BEGIN Records provided
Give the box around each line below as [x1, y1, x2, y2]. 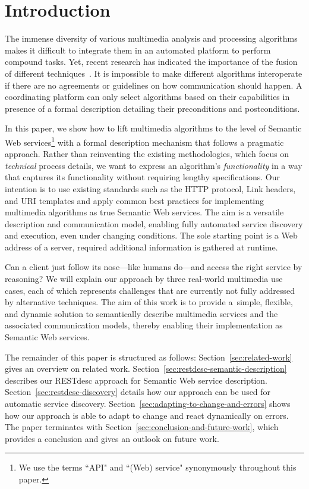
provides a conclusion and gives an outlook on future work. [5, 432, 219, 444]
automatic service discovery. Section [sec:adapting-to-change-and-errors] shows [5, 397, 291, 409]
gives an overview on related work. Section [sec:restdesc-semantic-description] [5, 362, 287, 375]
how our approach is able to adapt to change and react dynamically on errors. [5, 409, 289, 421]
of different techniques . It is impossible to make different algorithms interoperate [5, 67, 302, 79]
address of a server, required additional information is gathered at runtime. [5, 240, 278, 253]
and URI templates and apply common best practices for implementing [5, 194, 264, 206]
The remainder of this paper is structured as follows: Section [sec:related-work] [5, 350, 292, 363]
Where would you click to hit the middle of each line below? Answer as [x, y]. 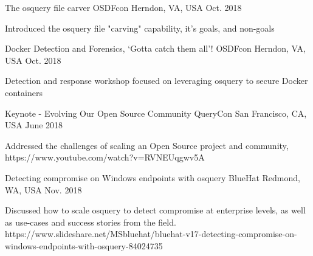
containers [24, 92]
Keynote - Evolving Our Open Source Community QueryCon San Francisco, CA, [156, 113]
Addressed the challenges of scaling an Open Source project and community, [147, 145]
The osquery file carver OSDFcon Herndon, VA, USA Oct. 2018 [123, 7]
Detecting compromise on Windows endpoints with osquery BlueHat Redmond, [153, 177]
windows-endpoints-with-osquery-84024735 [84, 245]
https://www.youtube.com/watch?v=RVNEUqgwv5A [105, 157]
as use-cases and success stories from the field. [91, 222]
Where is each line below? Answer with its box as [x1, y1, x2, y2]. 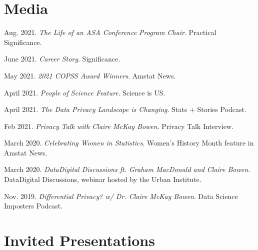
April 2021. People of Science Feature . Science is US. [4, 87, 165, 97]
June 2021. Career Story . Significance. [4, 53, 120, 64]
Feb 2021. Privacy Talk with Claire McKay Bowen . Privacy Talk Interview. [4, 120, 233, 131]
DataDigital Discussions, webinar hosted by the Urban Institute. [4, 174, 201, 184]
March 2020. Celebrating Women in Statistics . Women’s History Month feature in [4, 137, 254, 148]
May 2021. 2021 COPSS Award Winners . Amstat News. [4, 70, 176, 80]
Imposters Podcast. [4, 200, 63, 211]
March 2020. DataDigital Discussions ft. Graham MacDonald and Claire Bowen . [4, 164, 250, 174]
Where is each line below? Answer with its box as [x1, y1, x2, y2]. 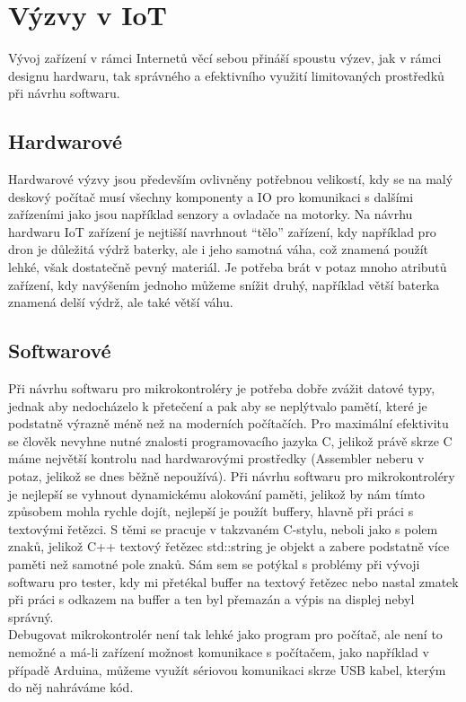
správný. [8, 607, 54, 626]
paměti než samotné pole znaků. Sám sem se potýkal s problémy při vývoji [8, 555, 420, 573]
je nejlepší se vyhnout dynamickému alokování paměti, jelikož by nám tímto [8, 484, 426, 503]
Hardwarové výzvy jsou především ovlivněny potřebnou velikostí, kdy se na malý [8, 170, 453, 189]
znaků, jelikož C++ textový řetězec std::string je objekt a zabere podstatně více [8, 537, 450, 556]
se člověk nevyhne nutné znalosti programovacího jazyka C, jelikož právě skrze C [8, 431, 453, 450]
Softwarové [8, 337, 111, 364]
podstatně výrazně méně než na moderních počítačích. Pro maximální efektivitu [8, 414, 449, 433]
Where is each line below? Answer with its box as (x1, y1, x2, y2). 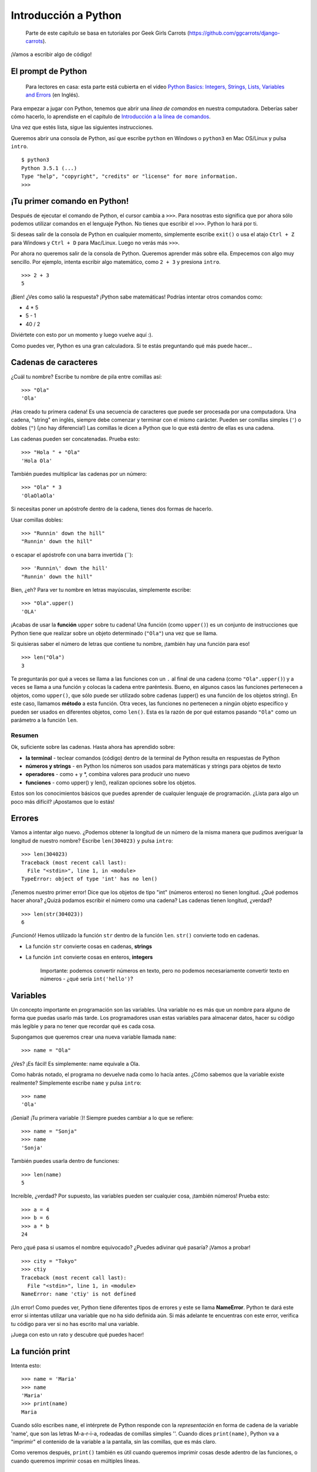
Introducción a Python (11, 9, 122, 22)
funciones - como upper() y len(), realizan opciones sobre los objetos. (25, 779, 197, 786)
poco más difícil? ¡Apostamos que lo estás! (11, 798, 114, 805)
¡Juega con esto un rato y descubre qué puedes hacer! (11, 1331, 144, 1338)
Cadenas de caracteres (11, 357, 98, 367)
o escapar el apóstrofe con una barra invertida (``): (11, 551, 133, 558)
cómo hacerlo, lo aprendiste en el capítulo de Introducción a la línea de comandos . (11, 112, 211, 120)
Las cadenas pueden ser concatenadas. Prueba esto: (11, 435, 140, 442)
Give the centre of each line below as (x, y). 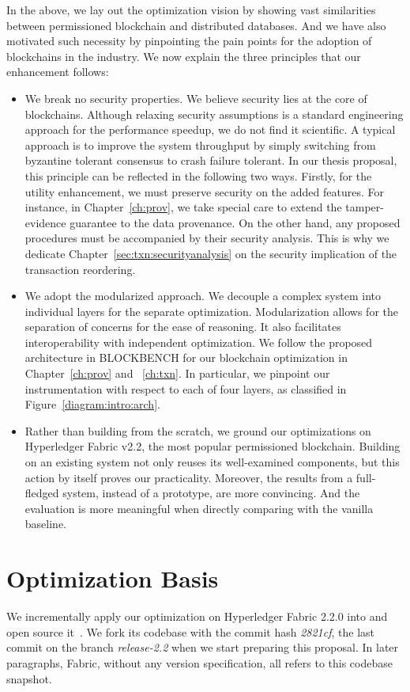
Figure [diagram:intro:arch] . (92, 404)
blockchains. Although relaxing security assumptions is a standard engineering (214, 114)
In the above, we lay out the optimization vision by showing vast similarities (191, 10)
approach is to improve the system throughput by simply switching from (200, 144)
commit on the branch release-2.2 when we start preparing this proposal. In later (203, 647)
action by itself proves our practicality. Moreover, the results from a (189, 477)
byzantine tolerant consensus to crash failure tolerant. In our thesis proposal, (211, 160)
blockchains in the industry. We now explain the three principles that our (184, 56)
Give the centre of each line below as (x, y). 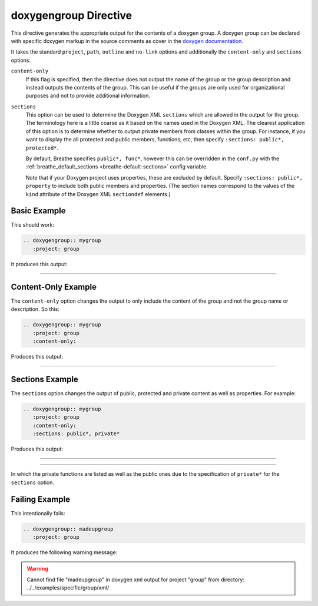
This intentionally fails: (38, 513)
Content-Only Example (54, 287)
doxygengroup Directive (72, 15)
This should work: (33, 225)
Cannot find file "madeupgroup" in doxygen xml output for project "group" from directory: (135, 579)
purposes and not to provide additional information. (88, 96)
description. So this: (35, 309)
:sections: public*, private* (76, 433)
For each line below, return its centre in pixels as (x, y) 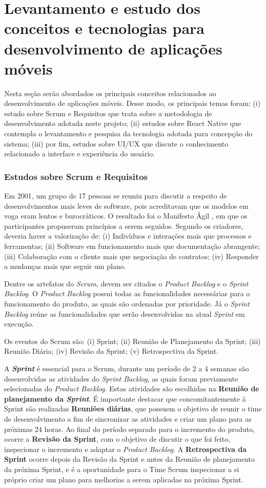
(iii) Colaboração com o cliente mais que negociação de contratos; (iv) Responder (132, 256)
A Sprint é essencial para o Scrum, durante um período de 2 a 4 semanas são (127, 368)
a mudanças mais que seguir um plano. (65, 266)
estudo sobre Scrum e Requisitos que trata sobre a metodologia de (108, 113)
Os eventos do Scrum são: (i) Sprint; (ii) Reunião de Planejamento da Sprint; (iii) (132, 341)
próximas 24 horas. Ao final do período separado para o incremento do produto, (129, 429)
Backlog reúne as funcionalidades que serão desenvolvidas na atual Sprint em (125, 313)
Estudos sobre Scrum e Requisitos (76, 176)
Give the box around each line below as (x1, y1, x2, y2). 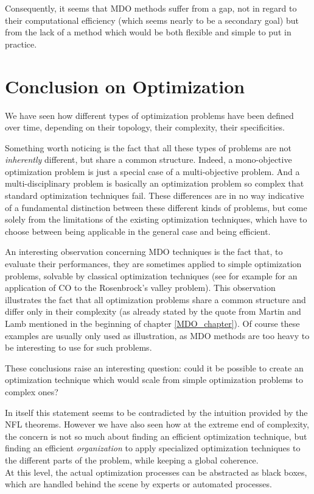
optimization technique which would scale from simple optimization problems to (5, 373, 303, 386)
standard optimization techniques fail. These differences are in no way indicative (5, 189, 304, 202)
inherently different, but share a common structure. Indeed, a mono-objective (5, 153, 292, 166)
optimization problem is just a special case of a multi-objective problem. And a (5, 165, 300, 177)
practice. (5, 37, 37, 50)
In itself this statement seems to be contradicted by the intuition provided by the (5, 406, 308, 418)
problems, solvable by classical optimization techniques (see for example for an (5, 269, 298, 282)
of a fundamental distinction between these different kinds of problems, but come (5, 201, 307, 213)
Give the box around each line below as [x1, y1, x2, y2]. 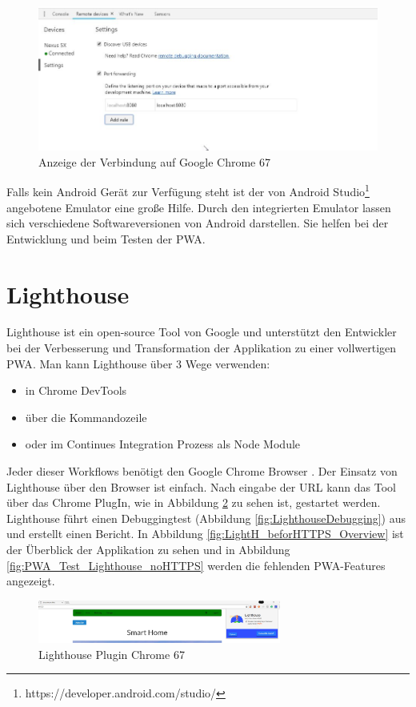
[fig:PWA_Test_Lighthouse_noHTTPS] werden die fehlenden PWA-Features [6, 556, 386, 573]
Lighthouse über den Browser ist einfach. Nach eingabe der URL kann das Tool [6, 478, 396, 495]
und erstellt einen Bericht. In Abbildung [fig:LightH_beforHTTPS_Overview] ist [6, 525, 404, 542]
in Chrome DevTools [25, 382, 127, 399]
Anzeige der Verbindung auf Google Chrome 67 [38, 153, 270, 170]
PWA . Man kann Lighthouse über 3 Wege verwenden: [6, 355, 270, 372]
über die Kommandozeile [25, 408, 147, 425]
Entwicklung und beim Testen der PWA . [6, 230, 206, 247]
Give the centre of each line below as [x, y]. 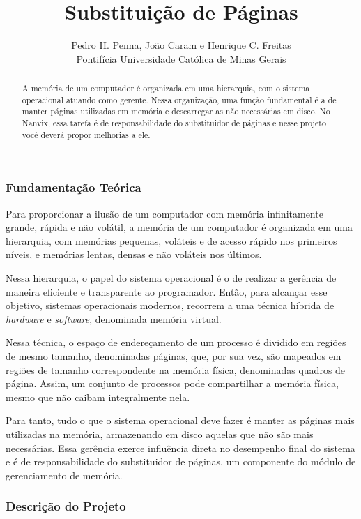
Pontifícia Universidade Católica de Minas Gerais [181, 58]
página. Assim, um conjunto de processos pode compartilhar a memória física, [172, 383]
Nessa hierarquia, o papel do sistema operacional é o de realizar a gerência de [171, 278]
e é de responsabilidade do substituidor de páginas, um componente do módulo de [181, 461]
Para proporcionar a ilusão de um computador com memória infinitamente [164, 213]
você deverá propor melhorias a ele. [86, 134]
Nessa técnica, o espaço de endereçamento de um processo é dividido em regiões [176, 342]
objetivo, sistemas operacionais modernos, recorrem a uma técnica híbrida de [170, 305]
END Records provided
**Required action**
A word-for-word copy of all the records above is required, with the pictures left out.

**Expected answer**
Give the box around each line below as [x1, y1, x2, y2]. 
provides a conclusion and gives an outlook on future work. [5, 432, 219, 444]
automatic service discovery. Section [sec:adapting-to-change-and-errors] shows [5, 397, 291, 409]
gives an overview on related work. Section [sec:restdesc-semantic-description] [5, 362, 287, 375]
how our approach is able to adapt to change and react dynamically on errors. [5, 409, 289, 421]
of different techniques . It is impossible to make different algorithms interoperate [5, 67, 302, 79]
address of a server, required additional information is gathered at runtime. [5, 240, 278, 253]
and URI templates and apply common best practices for implementing [5, 194, 264, 206]
The remainder of this paper is structured as follows: Section [sec:related-work] [5, 350, 292, 363]
Where would you click to hit the middle of each line below? Answer as [x, y]. 
containers [24, 92]
Keynote - Evolving Our Open Source Community QueryCon San Francisco, CA, [156, 113]
Addressed the challenges of scaling an Open Source project and community, [147, 145]
The osquery file carver OSDFcon Herndon, VA, USA Oct. 2018 [123, 7]
Detecting compromise on Windows endpoints with osquery BlueHat Redmond, [153, 177]
windows-endpoints-with-osquery-84024735 [84, 245]
https://www.youtube.com/watch?v=RVNEUqgwv5A [105, 157]
as use-cases and success stories from the field. [91, 222]
Where is each line below? Answer with its box as [x1, y1, x2, y2]. 
April 2021. People of Science Feature . Science is US. [4, 87, 165, 97]
June 2021. Career Story . Significance. [4, 53, 120, 64]
Feb 2021. Privacy Talk with Claire McKay Bowen . Privacy Talk Interview. [4, 120, 233, 131]
DataDigital Discussions, webinar hosted by the Urban Institute. [4, 174, 201, 184]
March 2020. Celebrating Women in Statistics . Women’s History Month feature in [4, 137, 254, 148]
May 2021. 2021 COPSS Award Winners . Amstat News. [4, 70, 176, 80]
Imposters Podcast. [4, 200, 63, 211]
March 2020. DataDigital Discussions ft. Graham MacDonald and Claire Bowen . [4, 164, 250, 174]
Where is each line below? Answer with its box as [x1, y1, x2, y2]. 
správný. [8, 607, 54, 626]
paměti než samotné pole znaků. Sám sem se potýkal s problémy při vývoji [8, 555, 420, 573]
je nejlepší se vyhnout dynamickému alokování paměti, jelikož by nám tímto [8, 484, 426, 503]
Hardwarové výzvy jsou především ovlivněny potřebnou velikostí, kdy se na malý [8, 170, 453, 189]
znaků, jelikož C++ textový řetězec std::string je objekt a zabere podstatně více [8, 537, 450, 556]
se člověk nevyhne nutné znalosti programovacího jazyka C, jelikož právě skrze C [8, 431, 453, 450]
Softwarové [8, 337, 111, 364]
podstatně výrazně méně než na moderních počítačích. Pro maximální efektivitu [8, 414, 449, 433]
Where is each line below? Answer with its box as (x1, y1, x2, y2). 
Introducción a Python (11, 9, 122, 22)
funciones - como upper() y len(), realizan opciones sobre los objetos. (25, 779, 197, 786)
poco más difícil? ¡Apostamos que lo estás! (11, 798, 114, 805)
¡Juega con esto un rato y descubre qué puedes hacer! (11, 1331, 144, 1338)
Cadenas de caracteres (11, 357, 98, 367)
o escapar el apóstrofe con una barra invertida (``): (11, 551, 133, 558)
cómo hacerlo, lo aprendiste en el capítulo de Introducción a la línea de comandos . (11, 112, 211, 120)
Las cadenas pueden ser concatenadas. Prueba esto: (11, 435, 140, 442)
Give the centre of each line below as (x, y). 
Figure [diagram:intro:arch] . (92, 404)
blockchains. Although relaxing security assumptions is a standard engineering (214, 114)
In the above, we lay out the optimization vision by showing vast similarities (191, 10)
approach is to improve the system throughput by simply switching from (200, 144)
commit on the branch release-2.2 when we start preparing this proposal. In later (203, 647)
action by itself proves our practicality. Moreover, the results from a (189, 477)
byzantine tolerant consensus to crash failure tolerant. In our thesis proposal, (211, 160)
blockchains in the industry. We now explain the three principles that our (184, 56)
Give the centre of each line below as (x, y). 
This intentionally fails: (38, 513)
Content-Only Example (54, 287)
doxygengroup Directive (72, 15)
This should work: (33, 225)
Cannot find file "madeupgroup" in doxygen xml output for project "group" from directory: (135, 579)
purposes and not to provide additional information. (88, 96)
description. So this: (35, 309)
:sections: public*, private* (76, 433)
For each line below, return its centre in pixels as (x, y) 
(iii) Colaboração com o cliente mais que negociação de contratos; (iv) Responder (132, 256)
A Sprint é essencial para o Scrum, durante um período de 2 a 4 semanas são (127, 368)
a mudanças mais que seguir um plano. (65, 266)
estudo sobre Scrum e Requisitos que trata sobre a metodologia de (108, 113)
Os eventos do Scrum são: (i) Sprint; (ii) Reunião de Planejamento da Sprint; (iii) (132, 341)
próximas 24 horas. Ao final do período separado para o incremento do produto, (129, 429)
Backlog reúne as funcionalidades que serão desenvolvidas na atual Sprint em (125, 313)
Estudos sobre Scrum e Requisitos (76, 176)
Give the box around each line below as (x1, y1, x2, y2). 
optimization technique which would scale from simple optimization problems to (5, 373, 303, 386)
standard optimization techniques fail. These differences are in no way indicative (5, 189, 304, 202)
inherently different, but share a common structure. Indeed, a mono-objective (5, 153, 292, 166)
optimization problem is just a special case of a multi-objective problem. And a (5, 165, 300, 177)
practice. (5, 37, 37, 50)
In itself this statement seems to be contradicted by the intuition provided by the (5, 406, 308, 418)
problems, solvable by classical optimization techniques (see for example for an (5, 269, 298, 282)
of a fundamental distinction between these different kinds of problems, but come (5, 201, 307, 213)
Give the box around each line below as [x1, y1, x2, y2]. 
[fig:PWA_Test_Lighthouse_noHTTPS] werden die fehlenden PWA-Features [6, 556, 386, 573]
Lighthouse über den Browser ist einfach. Nach eingabe der URL kann das Tool [6, 478, 396, 495]
und erstellt einen Bericht. In Abbildung [fig:LightH_beforHTTPS_Overview] ist [6, 525, 404, 542]
in Chrome DevTools [25, 382, 127, 399]
Anzeige der Verbindung auf Google Chrome 67 [38, 153, 270, 170]
PWA . Man kann Lighthouse über 3 Wege verwenden: [6, 355, 270, 372]
über die Kommandozeile [25, 408, 147, 425]
Entwicklung und beim Testen der PWA . [6, 230, 206, 247]
Give the centre of each line below as [x, y]. 
Pontifícia Universidade Católica de Minas Gerais [181, 58]
página. Assim, um conjunto de processos pode compartilhar a memória física, [172, 383]
Nessa hierarquia, o papel do sistema operacional é o de realizar a gerência de [171, 278]
e é de responsabilidade do substituidor de páginas, um componente do módulo de [181, 461]
Para proporcionar a ilusão de um computador com memória infinitamente [164, 213]
você deverá propor melhorias a ele. [86, 134]
Nessa técnica, o espaço de endereçamento de um processo é dividido em regiões [176, 342]
objetivo, sistemas operacionais modernos, recorrem a uma técnica híbrida de [170, 305]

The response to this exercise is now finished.